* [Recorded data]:
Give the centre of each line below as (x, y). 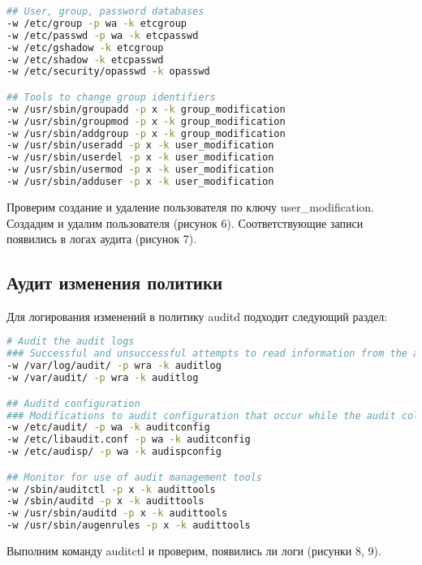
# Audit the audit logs (71, 342)
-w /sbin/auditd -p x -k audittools (105, 501)
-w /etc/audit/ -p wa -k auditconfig (108, 428)
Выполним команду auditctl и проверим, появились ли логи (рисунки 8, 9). (194, 551)
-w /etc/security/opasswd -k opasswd (108, 72)
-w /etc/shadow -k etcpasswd (85, 60)
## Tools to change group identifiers (111, 97)
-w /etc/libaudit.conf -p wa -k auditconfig (129, 440)
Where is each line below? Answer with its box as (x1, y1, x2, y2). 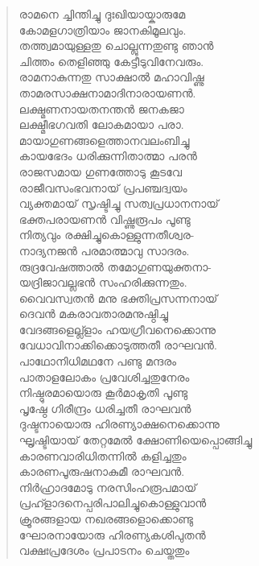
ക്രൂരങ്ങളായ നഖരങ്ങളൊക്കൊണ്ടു (18, 510, 194, 527)
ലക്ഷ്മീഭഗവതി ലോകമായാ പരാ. (18, 116, 184, 133)
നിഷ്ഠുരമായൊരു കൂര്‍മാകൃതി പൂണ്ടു (18, 384, 188, 401)
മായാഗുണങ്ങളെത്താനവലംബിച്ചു (18, 131, 190, 148)
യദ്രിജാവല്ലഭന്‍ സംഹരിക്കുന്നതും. (18, 274, 187, 291)
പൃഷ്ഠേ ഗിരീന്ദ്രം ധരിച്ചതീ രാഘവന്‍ (18, 399, 191, 416)
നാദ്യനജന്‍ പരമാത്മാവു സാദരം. (18, 242, 190, 258)
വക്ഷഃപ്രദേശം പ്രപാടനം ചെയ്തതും (18, 542, 190, 559)
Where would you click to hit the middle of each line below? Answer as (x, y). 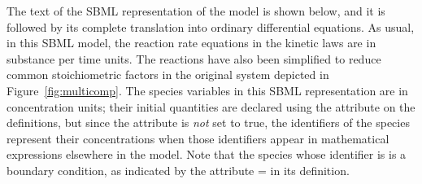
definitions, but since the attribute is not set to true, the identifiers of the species (208, 123)
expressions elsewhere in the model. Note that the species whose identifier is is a (207, 154)
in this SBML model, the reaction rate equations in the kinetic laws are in (191, 43)
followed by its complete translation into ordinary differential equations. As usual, (211, 26)
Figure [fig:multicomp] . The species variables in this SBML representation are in (207, 90)
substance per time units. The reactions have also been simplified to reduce (194, 58)
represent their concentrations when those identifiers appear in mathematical (198, 138)
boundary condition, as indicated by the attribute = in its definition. (178, 170)
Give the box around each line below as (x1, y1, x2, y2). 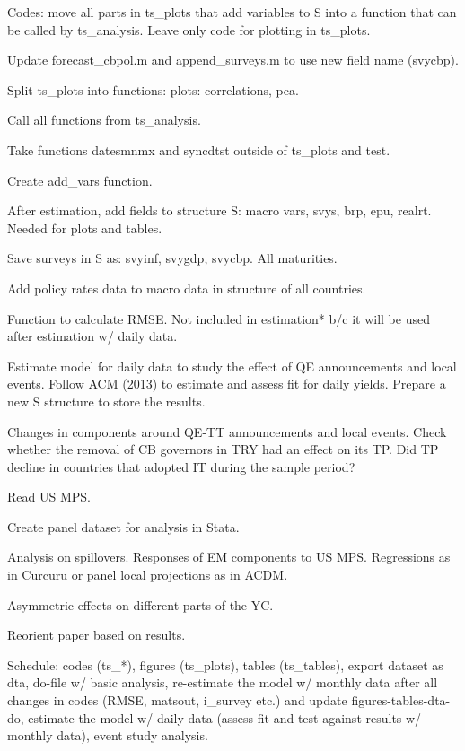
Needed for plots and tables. (7, 218, 162, 237)
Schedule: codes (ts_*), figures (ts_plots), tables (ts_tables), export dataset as (7, 655, 443, 674)
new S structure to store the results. (7, 391, 206, 410)
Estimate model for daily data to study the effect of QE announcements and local (7, 356, 457, 375)
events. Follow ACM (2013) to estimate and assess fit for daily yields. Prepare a (7, 374, 446, 393)
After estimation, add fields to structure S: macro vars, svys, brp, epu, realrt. (7, 201, 432, 220)
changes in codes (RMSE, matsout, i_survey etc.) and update (7, 691, 347, 710)
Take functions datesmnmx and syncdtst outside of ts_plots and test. (7, 140, 390, 159)
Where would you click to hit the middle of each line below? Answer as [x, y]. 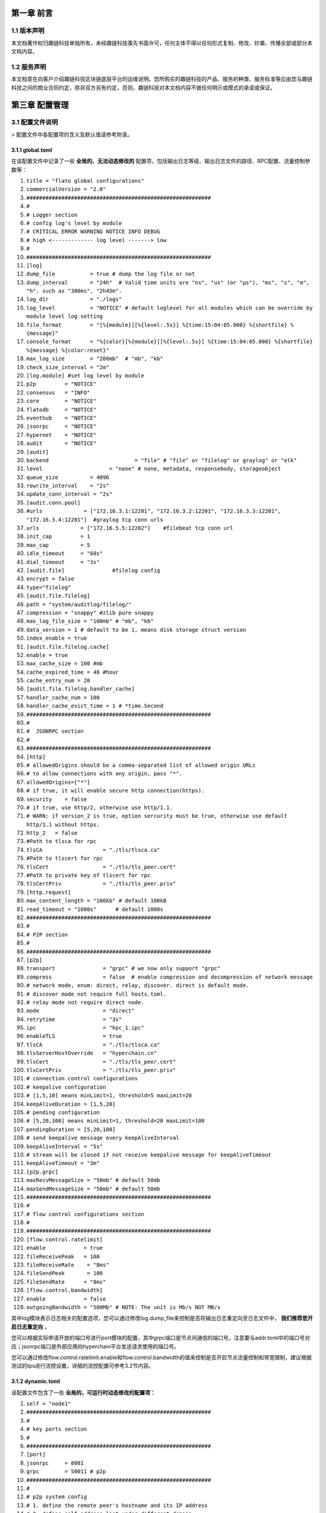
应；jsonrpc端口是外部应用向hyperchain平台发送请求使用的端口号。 [95, 1346]
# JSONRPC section [55, 731]
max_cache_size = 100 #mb [65, 664]
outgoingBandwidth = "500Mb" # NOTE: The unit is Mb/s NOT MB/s [123, 1307]
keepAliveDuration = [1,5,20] [71, 1104]
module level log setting [65, 317]
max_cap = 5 [58, 545]
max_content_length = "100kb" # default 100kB [96, 901]
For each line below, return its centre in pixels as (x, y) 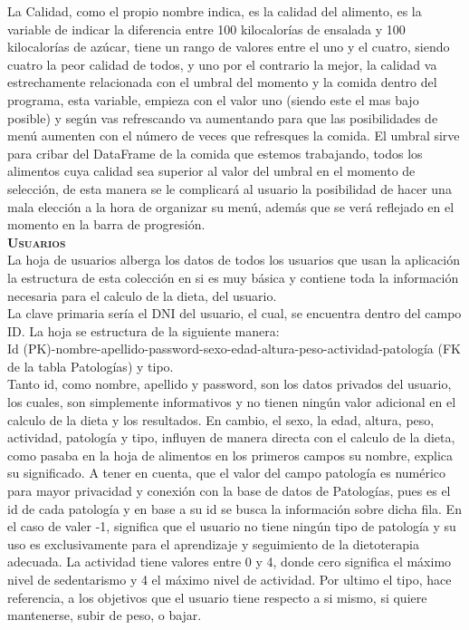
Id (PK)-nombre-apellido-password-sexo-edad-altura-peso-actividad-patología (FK (234, 349)
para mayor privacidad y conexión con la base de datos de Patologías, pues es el (229, 491)
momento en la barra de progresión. (106, 224)
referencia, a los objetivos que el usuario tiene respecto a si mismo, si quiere (217, 597)
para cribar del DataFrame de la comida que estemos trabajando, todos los (215, 153)
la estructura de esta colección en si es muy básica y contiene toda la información (233, 277)
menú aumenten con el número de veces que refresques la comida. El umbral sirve (234, 136)
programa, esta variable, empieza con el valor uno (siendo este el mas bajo (213, 99)
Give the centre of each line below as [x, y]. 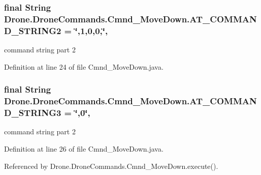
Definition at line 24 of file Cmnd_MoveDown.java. [84, 66]
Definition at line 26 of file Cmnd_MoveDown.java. [84, 148]
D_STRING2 [33, 30]
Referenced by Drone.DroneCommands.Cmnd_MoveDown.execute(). [111, 166]
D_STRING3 [33, 113]
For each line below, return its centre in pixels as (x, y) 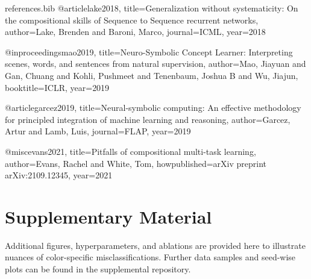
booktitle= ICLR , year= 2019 (57, 87)
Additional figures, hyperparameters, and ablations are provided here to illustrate (155, 245)
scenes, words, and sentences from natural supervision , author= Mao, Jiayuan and (155, 64)
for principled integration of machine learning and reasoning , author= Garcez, (148, 119)
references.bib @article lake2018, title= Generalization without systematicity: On (152, 8)
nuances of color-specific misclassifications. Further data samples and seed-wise (150, 257)
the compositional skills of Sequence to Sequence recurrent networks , (132, 20)
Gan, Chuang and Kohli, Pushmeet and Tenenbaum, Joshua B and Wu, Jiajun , (152, 75)
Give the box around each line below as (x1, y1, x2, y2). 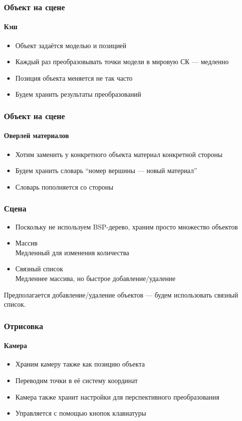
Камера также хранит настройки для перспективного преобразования (15, 391, 220, 402)
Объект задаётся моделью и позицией (15, 40, 127, 50)
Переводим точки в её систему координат (15, 375, 138, 386)
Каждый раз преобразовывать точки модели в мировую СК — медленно (15, 56, 229, 67)
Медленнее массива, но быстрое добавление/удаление (15, 273, 176, 283)
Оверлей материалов (4, 130, 69, 140)
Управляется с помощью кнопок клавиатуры (15, 408, 146, 418)
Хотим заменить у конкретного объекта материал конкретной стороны (15, 149, 223, 159)
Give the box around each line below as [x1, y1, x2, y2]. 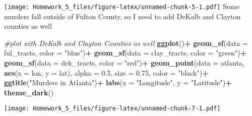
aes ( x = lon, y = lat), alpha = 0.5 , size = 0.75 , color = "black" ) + [4, 67, 209, 78]
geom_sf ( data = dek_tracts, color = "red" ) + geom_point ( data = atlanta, [4, 57, 244, 68]
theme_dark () [4, 87, 54, 97]
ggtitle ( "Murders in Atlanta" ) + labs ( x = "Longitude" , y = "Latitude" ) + [4, 77, 232, 88]
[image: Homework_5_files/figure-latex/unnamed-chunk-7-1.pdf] [4, 105, 221, 112]
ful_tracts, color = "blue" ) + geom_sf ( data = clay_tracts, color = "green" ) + [4, 47, 247, 58]
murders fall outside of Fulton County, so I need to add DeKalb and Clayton [4, 11, 241, 21]
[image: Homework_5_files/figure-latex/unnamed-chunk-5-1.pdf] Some [4, 1, 239, 11]
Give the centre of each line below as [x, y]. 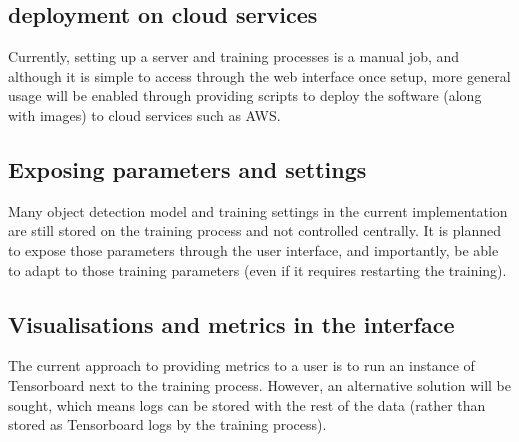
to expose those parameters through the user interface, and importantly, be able [253, 249]
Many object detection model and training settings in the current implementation [258, 210]
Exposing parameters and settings [187, 168]
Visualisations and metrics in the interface [231, 323]
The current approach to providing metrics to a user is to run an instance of [241, 365]
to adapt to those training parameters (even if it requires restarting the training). [257, 269]
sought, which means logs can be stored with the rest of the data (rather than [247, 404]
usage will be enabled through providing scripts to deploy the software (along [245, 95]
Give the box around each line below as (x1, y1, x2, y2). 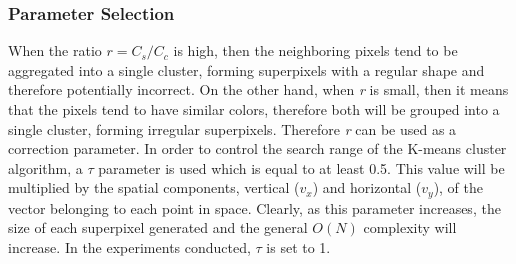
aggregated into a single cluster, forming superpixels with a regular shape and (8, 59, 485, 80)
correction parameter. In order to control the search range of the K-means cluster (8, 138, 507, 159)
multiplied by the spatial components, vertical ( (8, 177, 300, 198)
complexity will (363, 217, 457, 238)
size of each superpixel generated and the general (8, 217, 308, 238)
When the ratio (8, 40, 102, 61)
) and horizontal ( (312, 177, 422, 198)
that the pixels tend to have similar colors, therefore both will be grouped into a (8, 99, 500, 119)
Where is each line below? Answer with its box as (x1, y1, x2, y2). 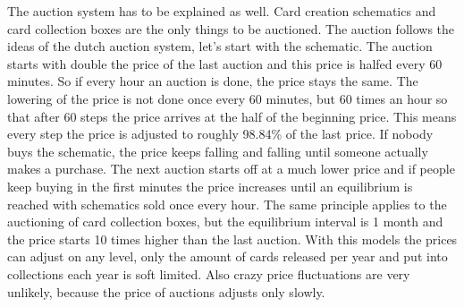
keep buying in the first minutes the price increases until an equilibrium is (7, 176, 413, 195)
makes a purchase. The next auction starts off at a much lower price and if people (7, 159, 455, 178)
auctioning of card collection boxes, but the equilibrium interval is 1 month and (7, 212, 443, 231)
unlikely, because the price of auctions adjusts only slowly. (7, 282, 325, 301)
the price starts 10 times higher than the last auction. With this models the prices (7, 229, 458, 248)
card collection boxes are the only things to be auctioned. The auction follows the (7, 19, 455, 38)
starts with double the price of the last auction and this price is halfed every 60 (7, 54, 443, 72)
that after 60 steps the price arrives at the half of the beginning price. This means (7, 107, 457, 125)
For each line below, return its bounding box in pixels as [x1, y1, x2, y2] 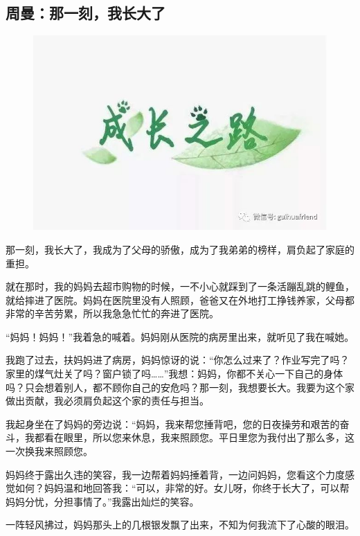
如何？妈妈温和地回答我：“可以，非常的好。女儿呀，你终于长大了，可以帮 [15, 481, 350, 495]
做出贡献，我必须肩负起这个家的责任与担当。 [6, 393, 209, 408]
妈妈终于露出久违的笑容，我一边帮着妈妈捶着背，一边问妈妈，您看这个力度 [6, 467, 345, 481]
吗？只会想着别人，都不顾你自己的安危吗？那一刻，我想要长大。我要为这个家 [6, 379, 354, 394]
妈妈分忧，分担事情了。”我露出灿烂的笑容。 [6, 494, 199, 508]
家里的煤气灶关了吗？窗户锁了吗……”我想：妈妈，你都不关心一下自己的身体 [6, 366, 343, 381]
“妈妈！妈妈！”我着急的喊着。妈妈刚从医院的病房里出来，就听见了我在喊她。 [6, 329, 354, 343]
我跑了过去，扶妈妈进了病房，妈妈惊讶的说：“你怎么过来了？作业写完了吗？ [6, 352, 350, 367]
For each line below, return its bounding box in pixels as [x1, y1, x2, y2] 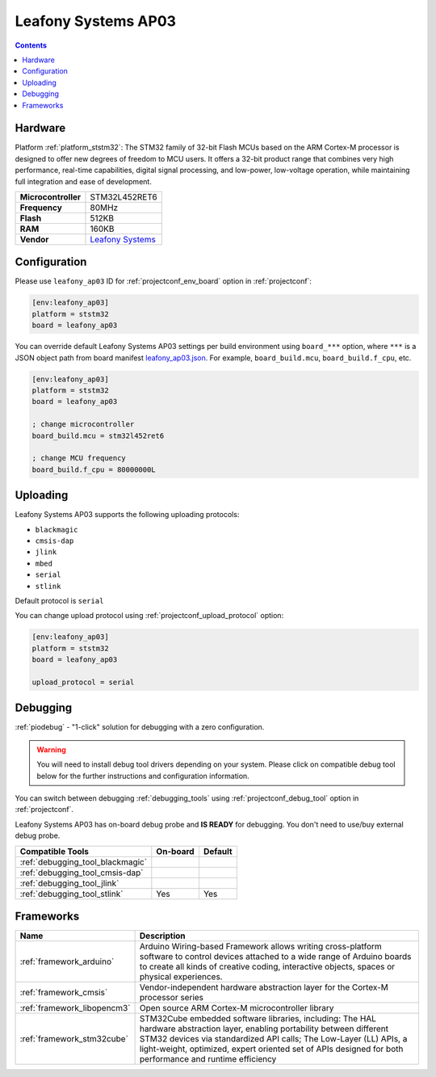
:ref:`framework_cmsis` [19, 987, 108, 998]
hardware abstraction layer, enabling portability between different [139, 1023, 389, 1034]
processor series [139, 992, 204, 1003]
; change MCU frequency [31, 453, 127, 463]
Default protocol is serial [15, 595, 104, 605]
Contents [15, 40, 48, 50]
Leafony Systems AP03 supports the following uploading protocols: [15, 510, 240, 520]
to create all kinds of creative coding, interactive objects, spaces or [139, 961, 396, 973]
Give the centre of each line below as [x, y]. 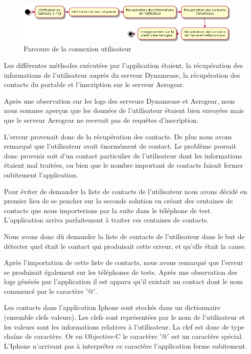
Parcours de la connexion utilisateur [78, 49]
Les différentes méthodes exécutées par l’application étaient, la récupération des [124, 65]
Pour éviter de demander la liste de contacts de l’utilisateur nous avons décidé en [125, 191]
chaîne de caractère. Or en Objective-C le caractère [81, 336]
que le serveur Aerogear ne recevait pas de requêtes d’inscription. [101, 120]
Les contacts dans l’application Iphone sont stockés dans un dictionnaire [112, 307]
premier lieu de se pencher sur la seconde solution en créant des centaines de [119, 201]
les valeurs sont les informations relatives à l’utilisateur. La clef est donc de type [124, 326]
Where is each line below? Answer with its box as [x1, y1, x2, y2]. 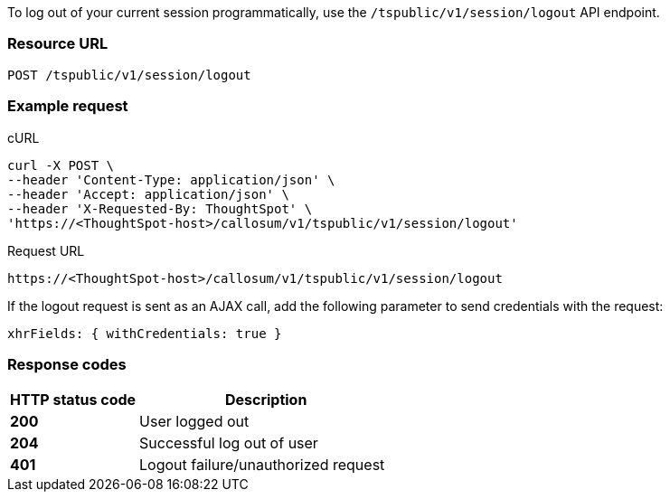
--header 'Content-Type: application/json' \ [7, 172, 335, 187]
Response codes [7, 354, 127, 373]
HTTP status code [10, 391, 137, 410]
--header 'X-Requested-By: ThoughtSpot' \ [7, 201, 313, 216]
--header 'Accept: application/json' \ [7, 186, 289, 202]
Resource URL [7, 34, 109, 53]
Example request [7, 97, 128, 116]
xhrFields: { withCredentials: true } [7, 325, 282, 341]
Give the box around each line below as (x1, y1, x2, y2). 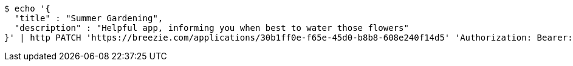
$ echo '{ (4, 4, 50, 13)
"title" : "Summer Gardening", (14, 13, 163, 23)
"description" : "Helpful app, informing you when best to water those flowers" (14, 23, 409, 33)
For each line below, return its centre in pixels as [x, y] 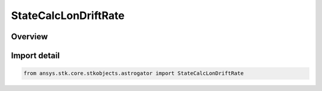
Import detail [35, 56]
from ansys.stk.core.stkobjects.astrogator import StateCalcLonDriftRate [134, 73]
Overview [30, 37]
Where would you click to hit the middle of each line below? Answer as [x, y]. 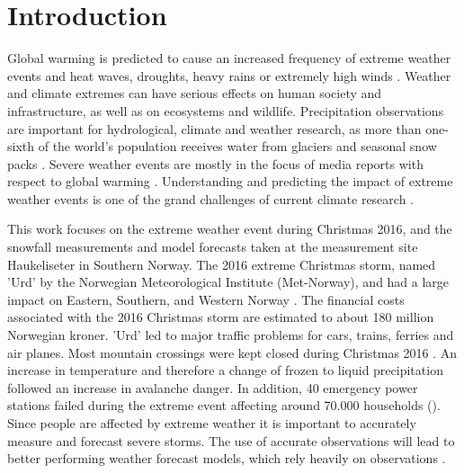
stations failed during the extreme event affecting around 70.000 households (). [224, 405]
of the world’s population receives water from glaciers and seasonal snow [237, 146]
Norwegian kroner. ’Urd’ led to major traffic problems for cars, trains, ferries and [231, 335]
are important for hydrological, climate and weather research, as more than [214, 128]
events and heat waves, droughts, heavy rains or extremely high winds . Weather [229, 75]
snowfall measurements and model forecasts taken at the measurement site [213, 247]
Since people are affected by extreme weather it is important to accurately [212, 423]
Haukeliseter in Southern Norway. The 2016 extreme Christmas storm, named [222, 264]
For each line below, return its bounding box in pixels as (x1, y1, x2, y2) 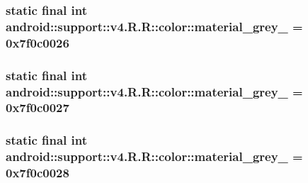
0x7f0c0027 (6, 99, 69, 116)
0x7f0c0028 (6, 164, 69, 182)
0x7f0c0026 (6, 33, 69, 51)

* [The task]:
Among the lines above, which hold the word "comida"? Report each one.

* [Exercise response]:
para cribar del DataFrame de la comida que estemos trabajando, todos los (215, 153)
menú aumenten con el número de veces que refresques la comida. El umbral sirve (234, 136)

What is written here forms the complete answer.